** ASSIGNMENT **
Your answer should consist solely of the lines from the one containing "great movie or TV show in" through the end of the entries below, duplicated exactly.

** INFORMATION **
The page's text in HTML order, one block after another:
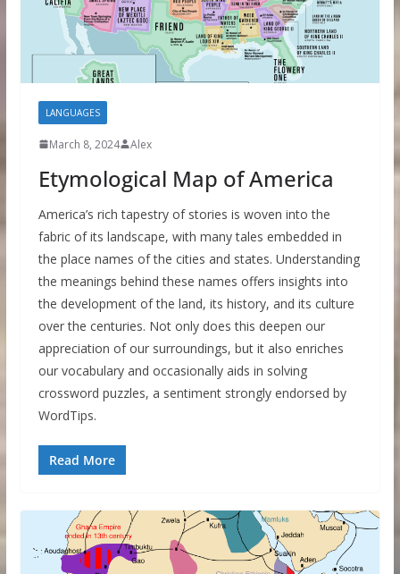
LANGUAGES
March 8, 2024 Alex
Etymological Map of America
America’s rich tapestry of stories is woven into the
fabric of its landscape, with many tales embedded in
the place names of the cities and states. Understanding
the meanings behind these names offers insights into
the development of the land, its history, and its culture
over the centuries. Not only does this deepen our
appreciation of our surroundings, but it also enriches
our vocabulary and occasionally aids in solving
crossword puzzles, a sentiment strongly endorsed by
WordTips.
Read More
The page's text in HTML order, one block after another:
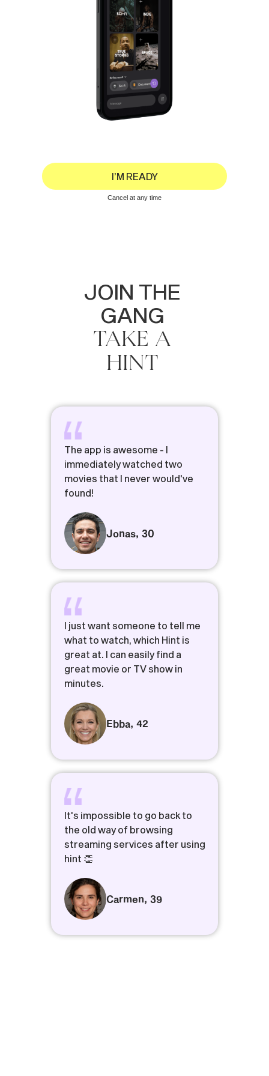
I’M READY
Cancel at any time
JOIN THE
GANG
TAKE A
HINT
The app is awesome - I
immediately watched two
movies that I never would've
found!
Jonas, 30
I just want someone to tell me
what to watch, which Hint is
great at. I can easily find a
great movie or TV show in
minutes.
Ebba, 42
It's impossible to go back to
the old way of browsing
streaming services after using
hint 👏
Carmen, 39

** THE ANSWER **
great movie or TV show in
minutes.
Ebba, 42
It's impossible to go back to
the old way of browsing
streaming services after using
hint 👏
Carmen, 39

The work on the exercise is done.